House and Senate Republicans are backing renewed construction of a border wall, former President Donald Trump’s signature policy, while deeming large numbers of migrants ineligible for asylum and reviving a controversial policy under which asylum seekers are told to remain in Mexico while their immigration case is heard.

Biden said he was willing to make “significant” compromises on the border issue but said Republicans would not get everything they wanted. He did not provide details.

“This has to be a negotiation,” he said.

Clock ticking

Biden, who had discussed Ukraine in a virtual summit with Ukrainian President Volodymyr Zelenskyy and G7 leaders earlier on Wednesday, said the US and its allies were prepared to continue supporting Ukraine in its 22-month war against Russia, which currently occupies about a fifth of Ukrainian territory.

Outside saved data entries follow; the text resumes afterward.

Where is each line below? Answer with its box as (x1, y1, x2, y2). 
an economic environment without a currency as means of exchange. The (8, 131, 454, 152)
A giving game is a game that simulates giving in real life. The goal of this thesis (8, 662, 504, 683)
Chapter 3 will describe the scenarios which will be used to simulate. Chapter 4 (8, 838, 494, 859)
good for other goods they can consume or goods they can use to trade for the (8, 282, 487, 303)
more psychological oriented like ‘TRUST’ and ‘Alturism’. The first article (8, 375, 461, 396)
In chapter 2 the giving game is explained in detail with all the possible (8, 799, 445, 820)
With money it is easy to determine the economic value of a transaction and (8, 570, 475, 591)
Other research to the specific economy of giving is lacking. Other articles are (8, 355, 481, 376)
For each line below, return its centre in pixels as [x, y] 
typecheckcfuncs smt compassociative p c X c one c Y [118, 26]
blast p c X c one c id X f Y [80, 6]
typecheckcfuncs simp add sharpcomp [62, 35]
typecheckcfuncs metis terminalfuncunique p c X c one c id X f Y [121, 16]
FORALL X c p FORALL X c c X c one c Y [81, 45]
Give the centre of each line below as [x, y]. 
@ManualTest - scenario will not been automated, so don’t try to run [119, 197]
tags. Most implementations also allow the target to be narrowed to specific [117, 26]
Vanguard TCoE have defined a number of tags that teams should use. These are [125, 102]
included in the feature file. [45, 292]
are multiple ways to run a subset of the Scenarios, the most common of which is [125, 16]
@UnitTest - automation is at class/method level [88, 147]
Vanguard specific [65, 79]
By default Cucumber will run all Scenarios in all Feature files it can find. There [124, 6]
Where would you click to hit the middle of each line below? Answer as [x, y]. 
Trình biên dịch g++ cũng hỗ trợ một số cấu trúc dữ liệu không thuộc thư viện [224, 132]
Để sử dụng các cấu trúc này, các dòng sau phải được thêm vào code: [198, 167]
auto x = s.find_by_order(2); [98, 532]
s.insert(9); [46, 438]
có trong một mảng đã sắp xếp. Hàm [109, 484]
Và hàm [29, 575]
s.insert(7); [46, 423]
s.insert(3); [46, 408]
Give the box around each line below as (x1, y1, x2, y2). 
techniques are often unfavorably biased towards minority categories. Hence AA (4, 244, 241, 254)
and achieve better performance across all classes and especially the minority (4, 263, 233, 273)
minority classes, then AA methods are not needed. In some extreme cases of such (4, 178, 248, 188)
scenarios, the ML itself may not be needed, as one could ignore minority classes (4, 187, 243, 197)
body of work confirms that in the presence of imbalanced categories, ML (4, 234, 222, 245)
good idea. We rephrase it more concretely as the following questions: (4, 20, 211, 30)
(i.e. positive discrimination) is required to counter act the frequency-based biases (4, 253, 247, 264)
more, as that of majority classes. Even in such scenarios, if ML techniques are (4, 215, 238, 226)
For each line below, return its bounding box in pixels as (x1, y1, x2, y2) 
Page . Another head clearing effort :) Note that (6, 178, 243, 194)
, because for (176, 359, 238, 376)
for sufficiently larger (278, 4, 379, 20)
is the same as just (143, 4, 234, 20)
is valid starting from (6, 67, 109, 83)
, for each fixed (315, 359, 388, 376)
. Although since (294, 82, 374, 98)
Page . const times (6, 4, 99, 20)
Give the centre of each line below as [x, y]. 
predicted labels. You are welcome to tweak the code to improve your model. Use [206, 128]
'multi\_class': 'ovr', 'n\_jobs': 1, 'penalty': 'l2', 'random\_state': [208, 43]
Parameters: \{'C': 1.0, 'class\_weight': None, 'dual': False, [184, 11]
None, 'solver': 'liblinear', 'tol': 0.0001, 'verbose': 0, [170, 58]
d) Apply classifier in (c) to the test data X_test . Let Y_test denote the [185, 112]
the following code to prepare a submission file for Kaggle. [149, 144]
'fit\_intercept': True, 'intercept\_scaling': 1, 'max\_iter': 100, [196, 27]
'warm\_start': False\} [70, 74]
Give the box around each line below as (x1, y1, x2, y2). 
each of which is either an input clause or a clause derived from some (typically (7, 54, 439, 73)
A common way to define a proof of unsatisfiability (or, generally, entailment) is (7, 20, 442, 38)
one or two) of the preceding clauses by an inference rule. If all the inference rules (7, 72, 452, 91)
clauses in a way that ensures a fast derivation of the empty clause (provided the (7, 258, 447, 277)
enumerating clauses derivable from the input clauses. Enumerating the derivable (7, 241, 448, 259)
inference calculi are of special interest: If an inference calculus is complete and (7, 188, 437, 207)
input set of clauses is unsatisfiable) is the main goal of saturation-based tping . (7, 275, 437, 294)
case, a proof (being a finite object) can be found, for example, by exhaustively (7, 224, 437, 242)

Zelenskyy warned the G7 that Moscow was counting on Western unity to “collapse” and said Russia had ramped up pressure on the front lines of the conflict.

The precarious prospects for the aid package had been clear since a classified Ukraine briefing for senators on Tuesday saw several Republicans walk out, angry that there was no talk of border security.

Zelenskyy had been due to address the meeting via video link but cancelled at the last minute.

Senators of both parties have acknowledged the need to move quickly to secure a deal given that Congress has just a handful more days in session before the end of the year.

Republican negotiators were expected to send a new proposal to Democrats after the failed vote.

The president’s willingness to directly engage on the issue carried some political risk with some Democrats and migrant advocates urging him to reject sweeping conservative demands on immigration – which they say are akin to closing the border.

House Speaker Mike Johnson, who voted against aid to Kyiv before he took on the job, has made clear he will not agree to send any more money without “transformative” changes to border policy.

“The American people deserve nothing less,” Johnson said in a statement.

The Louisiana Republican has also declared that any Israel aid needs to be offset with spending cuts, a policy Democrats, the White House and most Senate Republicans oppose.

Even amid the disagreement over the new funding package, the US unveiled aid for Kyiv worth $175m from the dwindling supply of money that has already been approved.

It includes HIMARS rockets, shells, missiles and ammunition.